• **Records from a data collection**
────

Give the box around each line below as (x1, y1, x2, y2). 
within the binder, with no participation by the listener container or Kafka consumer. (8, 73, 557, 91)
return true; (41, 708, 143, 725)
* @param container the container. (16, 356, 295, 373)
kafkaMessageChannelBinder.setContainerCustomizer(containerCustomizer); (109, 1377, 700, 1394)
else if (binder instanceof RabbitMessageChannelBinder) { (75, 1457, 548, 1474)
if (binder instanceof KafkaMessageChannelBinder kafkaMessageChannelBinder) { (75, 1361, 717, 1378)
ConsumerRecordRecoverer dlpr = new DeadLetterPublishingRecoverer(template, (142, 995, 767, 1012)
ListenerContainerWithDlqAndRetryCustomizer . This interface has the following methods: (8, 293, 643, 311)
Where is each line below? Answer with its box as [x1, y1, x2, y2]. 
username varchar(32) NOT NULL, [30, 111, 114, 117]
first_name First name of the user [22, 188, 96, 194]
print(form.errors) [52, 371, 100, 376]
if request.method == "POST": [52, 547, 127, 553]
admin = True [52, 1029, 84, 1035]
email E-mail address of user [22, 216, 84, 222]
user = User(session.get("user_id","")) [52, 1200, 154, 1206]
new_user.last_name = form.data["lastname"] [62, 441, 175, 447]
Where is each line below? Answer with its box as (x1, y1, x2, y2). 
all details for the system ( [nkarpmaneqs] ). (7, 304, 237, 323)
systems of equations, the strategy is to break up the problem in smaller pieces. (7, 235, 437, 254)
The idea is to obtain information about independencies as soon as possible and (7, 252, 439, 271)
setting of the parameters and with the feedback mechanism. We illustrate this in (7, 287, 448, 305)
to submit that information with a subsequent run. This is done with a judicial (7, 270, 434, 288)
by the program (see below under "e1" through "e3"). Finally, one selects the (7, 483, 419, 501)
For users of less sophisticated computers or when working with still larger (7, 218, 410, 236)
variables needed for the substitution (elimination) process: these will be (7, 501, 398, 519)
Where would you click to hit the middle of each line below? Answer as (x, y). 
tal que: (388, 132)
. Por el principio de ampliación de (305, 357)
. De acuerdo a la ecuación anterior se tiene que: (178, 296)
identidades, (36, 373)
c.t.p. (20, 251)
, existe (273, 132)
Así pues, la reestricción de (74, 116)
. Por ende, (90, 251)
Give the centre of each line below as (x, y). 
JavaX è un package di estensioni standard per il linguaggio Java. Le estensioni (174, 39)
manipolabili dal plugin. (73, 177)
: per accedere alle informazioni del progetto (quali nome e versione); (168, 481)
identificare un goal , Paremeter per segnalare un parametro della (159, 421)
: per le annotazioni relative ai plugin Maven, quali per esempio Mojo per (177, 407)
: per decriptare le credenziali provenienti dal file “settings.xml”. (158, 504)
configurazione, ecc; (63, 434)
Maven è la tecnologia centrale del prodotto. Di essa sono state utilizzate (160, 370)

────

• **Task directions**
The reply should contain all of the entries exactly as shown above.

• **Written reply**
Give the box around each line below as (x1, y1, x2, y2). 
within the binder, with no participation by the listener container or Kafka consumer. (8, 73, 557, 91)
return true; (41, 708, 143, 725)
* @param container the container. (16, 356, 295, 373)
kafkaMessageChannelBinder.setContainerCustomizer(containerCustomizer); (109, 1377, 700, 1394)
else if (binder instanceof RabbitMessageChannelBinder) { (75, 1457, 548, 1474)
if (binder instanceof KafkaMessageChannelBinder kafkaMessageChannelBinder) { (75, 1361, 717, 1378)
ConsumerRecordRecoverer dlpr = new DeadLetterPublishingRecoverer(template, (142, 995, 767, 1012)
ListenerContainerWithDlqAndRetryCustomizer . This interface has the following methods: (8, 293, 643, 311)
Where is each line below? Answer with its box as [x1, y1, x2, y2]. 
username varchar(32) NOT NULL, [30, 111, 114, 117]
first_name First name of the user [22, 188, 96, 194]
print(form.errors) [52, 371, 100, 376]
if request.method == "POST": [52, 547, 127, 553]
admin = True [52, 1029, 84, 1035]
email E-mail address of user [22, 216, 84, 222]
user = User(session.get("user_id","")) [52, 1200, 154, 1206]
new_user.last_name = form.data["lastname"] [62, 441, 175, 447]
Where is each line below? Answer with its box as (x1, y1, x2, y2). 
all details for the system ( [nkarpmaneqs] ). (7, 304, 237, 323)
systems of equations, the strategy is to break up the problem in smaller pieces. (7, 235, 437, 254)
The idea is to obtain information about independencies as soon as possible and (7, 252, 439, 271)
setting of the parameters and with the feedback mechanism. We illustrate this in (7, 287, 448, 305)
to submit that information with a subsequent run. This is done with a judicial (7, 270, 434, 288)
by the program (see below under "e1" through "e3"). Finally, one selects the (7, 483, 419, 501)
For users of less sophisticated computers or when working with still larger (7, 218, 410, 236)
variables needed for the substitution (elimination) process: these will be (7, 501, 398, 519)
Where would you click to hit the middle of each line below? Answer as (x, y). 
tal que: (388, 132)
. Por el principio de ampliación de (305, 357)
. De acuerdo a la ecuación anterior se tiene que: (178, 296)
identidades, (36, 373)
c.t.p. (20, 251)
, existe (273, 132)
Así pues, la reestricción de (74, 116)
. Por ende, (90, 251)
Give the centre of each line below as (x, y). 
JavaX è un package di estensioni standard per il linguaggio Java. Le estensioni (174, 39)
manipolabili dal plugin. (73, 177)
: per accedere alle informazioni del progetto (quali nome e versione); (168, 481)
identificare un goal , Paremeter per segnalare un parametro della (159, 421)
: per le annotazioni relative ai plugin Maven, quali per esempio Mojo per (177, 407)
: per decriptare le credenziali provenienti dal file “settings.xml”. (158, 504)
configurazione, ecc; (63, 434)
Maven è la tecnologia centrale del prodotto. Di essa sono state utilizzate (160, 370)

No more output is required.